La condivisione delle informazioni delle app può compromettere la privacy - centinaia di volte

Sebbene molti utenti di smartphone capiscano che le app gratuite a volte condividono informazioni private con terze parti, pochi sono consapevoli della frequenza con cui ciò si verifica.

In un nuovo studio, i ricercatori della Carnegie Mellon University hanno scoperto che quando le persone apprendono esattamente quante volte queste app condividono tali informazioni, agiscono rapidamente per limitare l'ulteriore condivisione.

Concettualmente, il software di gestione delle autorizzazioni delle applicazioni offre alle persone il controllo su quali informazioni sensibili possono accedere alle loro app.

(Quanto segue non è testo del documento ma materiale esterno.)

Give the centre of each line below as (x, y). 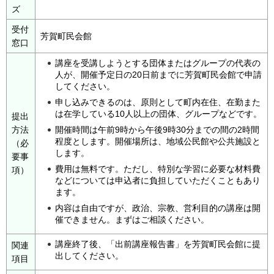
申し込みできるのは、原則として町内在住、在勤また (158, 102)
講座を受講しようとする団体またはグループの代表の (158, 63)
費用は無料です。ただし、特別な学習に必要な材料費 (158, 169)
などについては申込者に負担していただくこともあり (158, 181)
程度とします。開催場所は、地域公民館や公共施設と (158, 142)
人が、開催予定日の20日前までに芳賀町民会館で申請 (158, 75)
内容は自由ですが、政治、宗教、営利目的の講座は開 (158, 208)
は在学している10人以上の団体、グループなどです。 (158, 114)
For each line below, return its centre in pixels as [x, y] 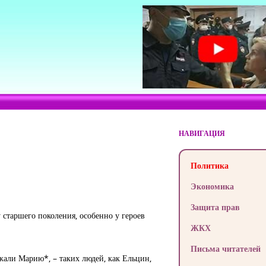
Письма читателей [225, 248]
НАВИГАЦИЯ [202, 133]
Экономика [212, 186]
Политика [209, 165]
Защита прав [215, 207]
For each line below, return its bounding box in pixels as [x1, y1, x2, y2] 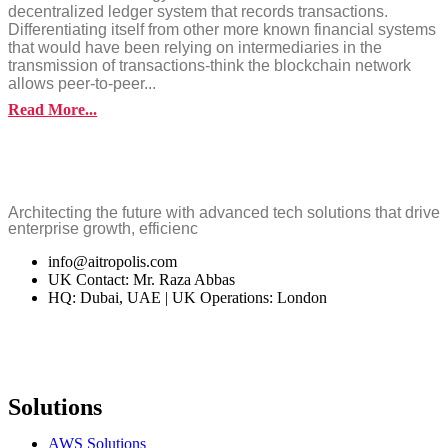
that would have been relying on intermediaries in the [8, 39, 382, 57]
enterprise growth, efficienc [8, 220, 198, 238]
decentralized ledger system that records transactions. [8, 3, 388, 21]
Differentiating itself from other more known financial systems [8, 21, 436, 39]
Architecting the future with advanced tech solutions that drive [8, 204, 440, 222]
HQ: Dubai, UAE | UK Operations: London [48, 289, 327, 307]
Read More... [8, 101, 97, 119]
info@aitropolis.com [48, 253, 177, 271]
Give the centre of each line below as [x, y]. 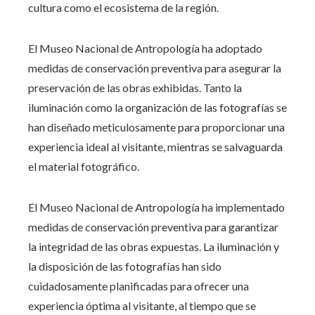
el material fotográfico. [84, 166]
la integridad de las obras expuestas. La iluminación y [154, 246]
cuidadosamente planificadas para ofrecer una [139, 285]
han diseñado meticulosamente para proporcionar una [156, 127]
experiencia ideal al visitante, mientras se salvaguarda [155, 146]
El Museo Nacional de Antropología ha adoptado [145, 48]
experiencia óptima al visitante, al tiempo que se [142, 305]
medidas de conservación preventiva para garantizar [153, 226]
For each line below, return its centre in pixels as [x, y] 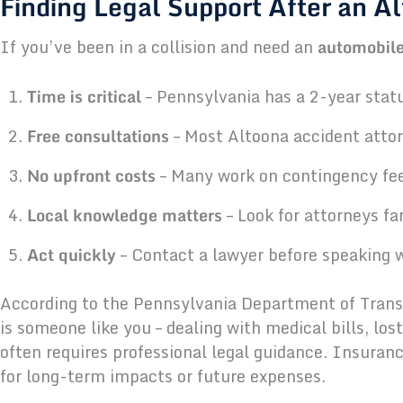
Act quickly [72, 255]
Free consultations [98, 136]
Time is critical [84, 97]
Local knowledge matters [125, 215]
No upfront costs [91, 176]
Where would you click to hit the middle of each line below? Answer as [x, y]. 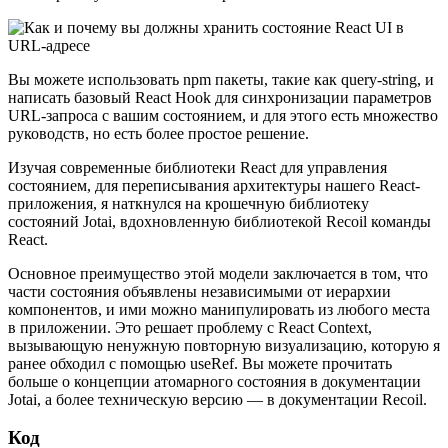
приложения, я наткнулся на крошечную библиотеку [188, 203]
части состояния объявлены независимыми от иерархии [199, 291]
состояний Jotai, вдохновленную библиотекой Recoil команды [219, 221]
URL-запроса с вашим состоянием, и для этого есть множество [223, 115]
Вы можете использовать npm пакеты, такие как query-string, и [221, 79]
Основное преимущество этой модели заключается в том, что [218, 273]
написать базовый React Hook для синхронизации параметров [220, 97]
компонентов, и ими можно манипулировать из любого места [219, 309]
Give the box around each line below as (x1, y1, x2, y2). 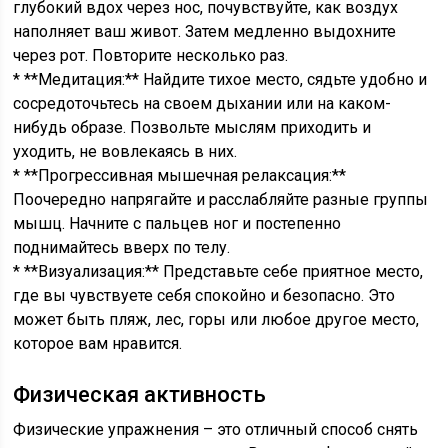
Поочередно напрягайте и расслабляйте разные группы (13, 190, 429, 209)
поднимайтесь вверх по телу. (13, 238, 231, 257)
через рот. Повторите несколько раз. (13, 46, 289, 65)
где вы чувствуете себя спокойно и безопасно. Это (13, 286, 396, 305)
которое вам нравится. (13, 334, 183, 353)
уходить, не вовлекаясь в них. (13, 142, 238, 161)
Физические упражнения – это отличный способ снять (13, 420, 419, 439)
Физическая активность (13, 382, 267, 407)
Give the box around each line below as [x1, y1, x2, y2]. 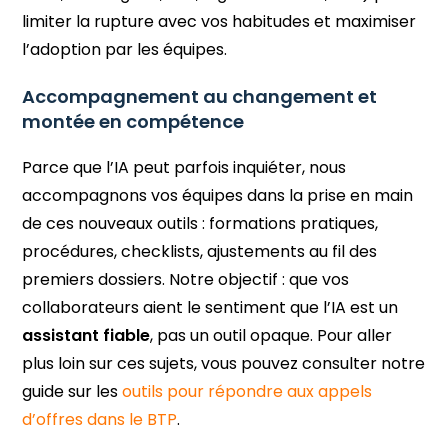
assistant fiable [22, 324, 151, 348]
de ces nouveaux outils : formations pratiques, [22, 212, 379, 236]
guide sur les [22, 380, 123, 404]
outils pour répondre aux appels [122, 380, 373, 404]
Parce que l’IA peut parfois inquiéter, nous [22, 156, 347, 180]
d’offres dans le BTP [22, 408, 178, 432]
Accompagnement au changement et [22, 84, 378, 110]
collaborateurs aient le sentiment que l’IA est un [22, 296, 399, 320]
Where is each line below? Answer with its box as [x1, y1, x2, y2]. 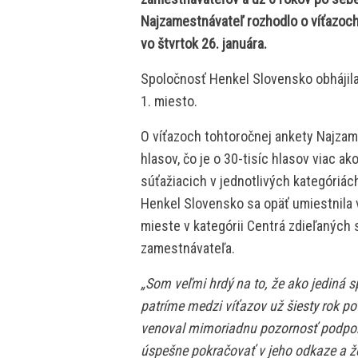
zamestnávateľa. [141, 240, 235, 257]
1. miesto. [141, 93, 197, 110]
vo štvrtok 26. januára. [141, 35, 267, 53]
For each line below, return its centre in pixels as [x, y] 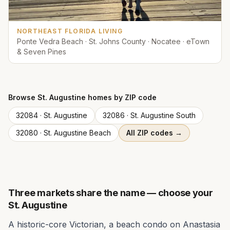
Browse [23, 97]
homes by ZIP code [121, 97]
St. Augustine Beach [77, 132]
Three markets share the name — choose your [111, 193]
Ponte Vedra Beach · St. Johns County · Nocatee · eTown [113, 41]
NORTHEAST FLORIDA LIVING [70, 31]
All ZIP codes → [154, 132]
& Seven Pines [42, 51]
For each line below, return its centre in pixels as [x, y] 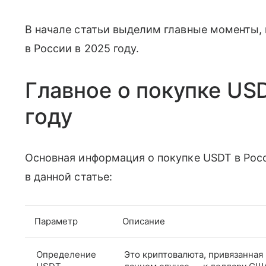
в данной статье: [69, 177]
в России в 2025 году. [82, 48]
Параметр [56, 221]
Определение [66, 254]
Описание [144, 221]
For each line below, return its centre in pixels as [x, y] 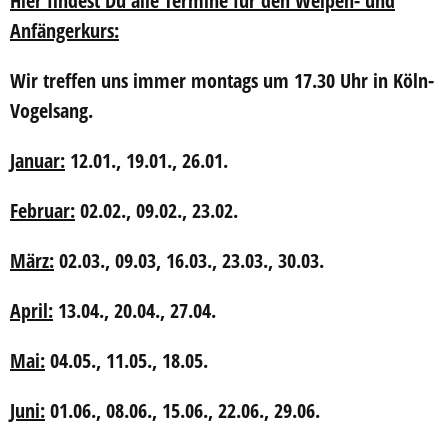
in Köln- [401, 80]
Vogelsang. [54, 110]
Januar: [37, 160]
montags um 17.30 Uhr [279, 80]
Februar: [42, 210]
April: [31, 310]
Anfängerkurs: [64, 30]
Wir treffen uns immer [100, 80]
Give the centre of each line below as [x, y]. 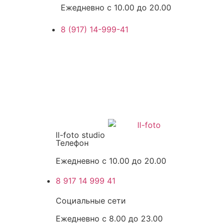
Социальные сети [91, 200]
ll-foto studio [80, 135]
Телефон [72, 143]
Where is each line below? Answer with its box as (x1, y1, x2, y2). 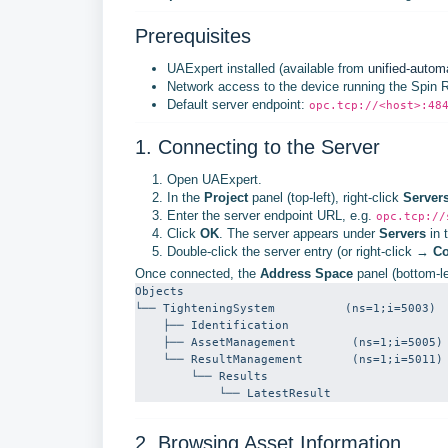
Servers (379, 226, 426, 241)
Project (204, 190, 248, 205)
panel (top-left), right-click (248, 190, 403, 205)
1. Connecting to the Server (135, 136, 380, 158)
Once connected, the (135, 266, 260, 281)
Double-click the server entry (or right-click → (167, 244, 433, 259)
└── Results (135, 369, 191, 383)
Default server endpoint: (167, 97, 309, 112)
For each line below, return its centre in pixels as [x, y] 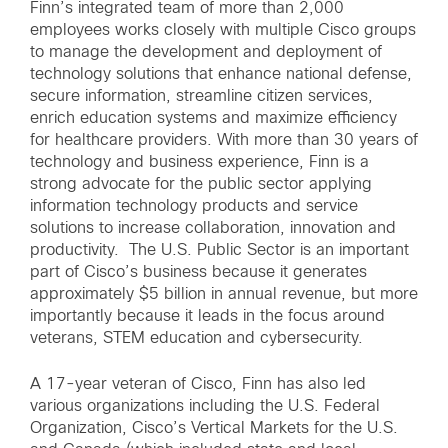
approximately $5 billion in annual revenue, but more [224, 294]
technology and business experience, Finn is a [199, 162]
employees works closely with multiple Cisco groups [223, 30]
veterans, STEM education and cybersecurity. [196, 338]
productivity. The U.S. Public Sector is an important [219, 250]
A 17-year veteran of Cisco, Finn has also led [198, 384]
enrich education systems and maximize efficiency [213, 118]
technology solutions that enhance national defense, [221, 74]
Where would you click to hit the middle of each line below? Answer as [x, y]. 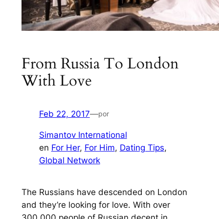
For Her [65, 147]
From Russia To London [100, 64]
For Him [99, 147]
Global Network [69, 160]
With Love [56, 81]
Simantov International [83, 135]
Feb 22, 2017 [64, 114]
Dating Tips [142, 147]
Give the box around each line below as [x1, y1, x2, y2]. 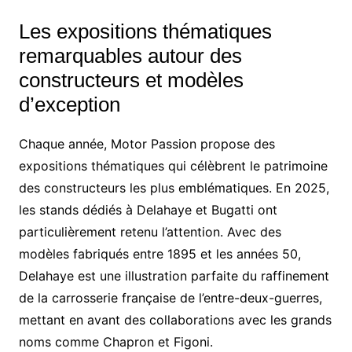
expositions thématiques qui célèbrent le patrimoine [18, 157, 328, 174]
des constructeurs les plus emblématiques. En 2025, [18, 179, 329, 196]
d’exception [18, 92, 120, 116]
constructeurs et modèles [18, 68, 244, 92]
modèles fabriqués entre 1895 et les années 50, [18, 245, 301, 262]
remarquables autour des [18, 43, 242, 68]
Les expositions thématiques [18, 19, 272, 43]
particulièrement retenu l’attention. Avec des [18, 223, 281, 240]
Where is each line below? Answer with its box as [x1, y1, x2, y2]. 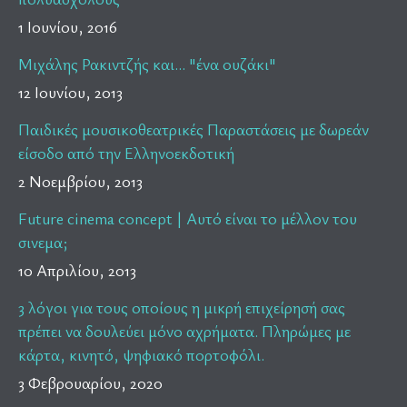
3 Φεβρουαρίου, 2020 [18, 372, 163, 394]
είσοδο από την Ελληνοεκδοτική [18, 142, 234, 164]
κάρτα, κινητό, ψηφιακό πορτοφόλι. [18, 343, 264, 366]
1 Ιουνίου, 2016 [18, 15, 117, 38]
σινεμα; [18, 231, 68, 253]
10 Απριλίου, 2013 [18, 259, 136, 282]
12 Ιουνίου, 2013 [18, 81, 123, 104]
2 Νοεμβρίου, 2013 [18, 170, 143, 193]
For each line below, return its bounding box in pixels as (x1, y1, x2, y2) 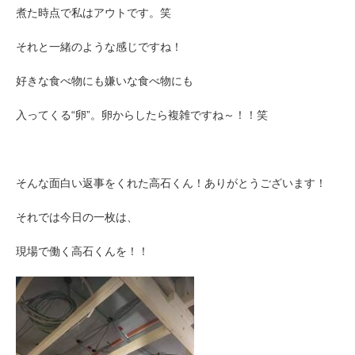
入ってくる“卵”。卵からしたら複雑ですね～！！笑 (16, 109, 268, 121)
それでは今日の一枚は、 (16, 211, 138, 223)
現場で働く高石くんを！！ (16, 245, 149, 258)
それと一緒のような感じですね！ (16, 40, 182, 53)
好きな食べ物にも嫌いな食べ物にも (16, 74, 193, 87)
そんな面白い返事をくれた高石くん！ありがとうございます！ (16, 177, 326, 189)
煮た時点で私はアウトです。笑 (16, 6, 171, 19)
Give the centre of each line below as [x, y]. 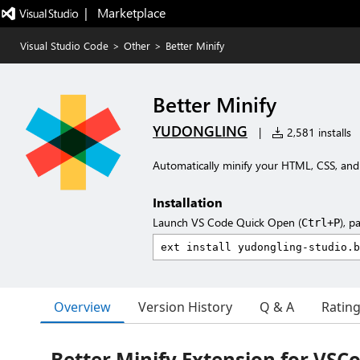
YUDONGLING [200, 131]
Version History [185, 307]
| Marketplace [125, 12]
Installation [188, 202]
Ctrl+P [321, 223]
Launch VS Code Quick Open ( [227, 222]
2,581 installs [317, 132]
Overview [82, 307]
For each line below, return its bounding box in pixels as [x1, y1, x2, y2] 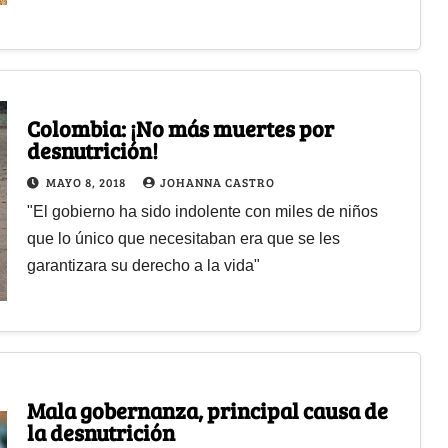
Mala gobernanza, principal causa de [26, 394, 388, 425]
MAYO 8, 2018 [45, 173, 129, 190]
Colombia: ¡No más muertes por [26, 112, 334, 143]
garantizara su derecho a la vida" [26, 256, 260, 274]
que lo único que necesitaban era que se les [26, 229, 340, 247]
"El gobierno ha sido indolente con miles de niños [26, 202, 378, 220]
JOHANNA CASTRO [159, 173, 275, 190]
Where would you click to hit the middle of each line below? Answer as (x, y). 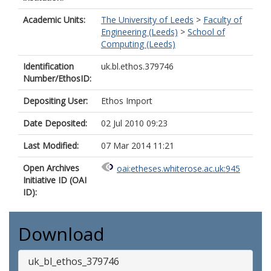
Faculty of (223, 20)
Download (61, 234)
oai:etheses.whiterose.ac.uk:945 (178, 169)
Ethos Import (127, 101)
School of (206, 32)
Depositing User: (55, 101)
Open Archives (51, 168)
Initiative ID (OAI (55, 180)
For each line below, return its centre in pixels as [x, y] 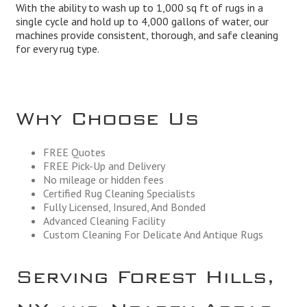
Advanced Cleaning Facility [104, 220]
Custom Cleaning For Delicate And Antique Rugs [153, 234]
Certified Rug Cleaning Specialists [119, 193]
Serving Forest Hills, [145, 272]
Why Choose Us [107, 114]
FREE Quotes [74, 152]
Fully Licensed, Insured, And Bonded [124, 207]
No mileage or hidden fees [103, 179]
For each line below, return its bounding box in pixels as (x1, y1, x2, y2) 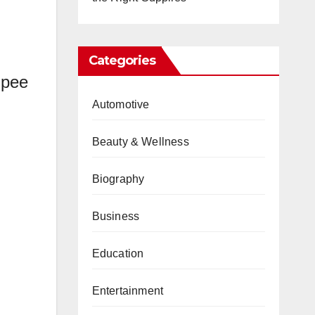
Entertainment (91, 284, 164, 297)
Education (91, 247, 144, 259)
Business (91, 210, 140, 222)
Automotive (91, 98, 150, 110)
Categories (88, 52, 156, 68)
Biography (91, 172, 145, 185)
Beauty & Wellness (91, 135, 189, 148)

Nello studio, i ricercatori hanno valutato i vantaggi dell'app fornendo a 23 utenti di smartphone un messaggio quotidiano, o "spinta alla privacy", dicendo loro quante volte sono state condivise informazioni come posizione, elenchi di contatti o registri delle telefonate.

Alcune spinte erano allarmanti. Un esempio notevole: "La tua posizione è stata condivisa 5.398 volte con Facebook, Groupon, GO Launcher EX e altre sette app negli ultimi 14 giorni".

Nelle interviste, i soggetti della ricerca hanno ripetutamente affermato che la frequenza di accesso alle loro informazioni personali li ha colti di sorpresa.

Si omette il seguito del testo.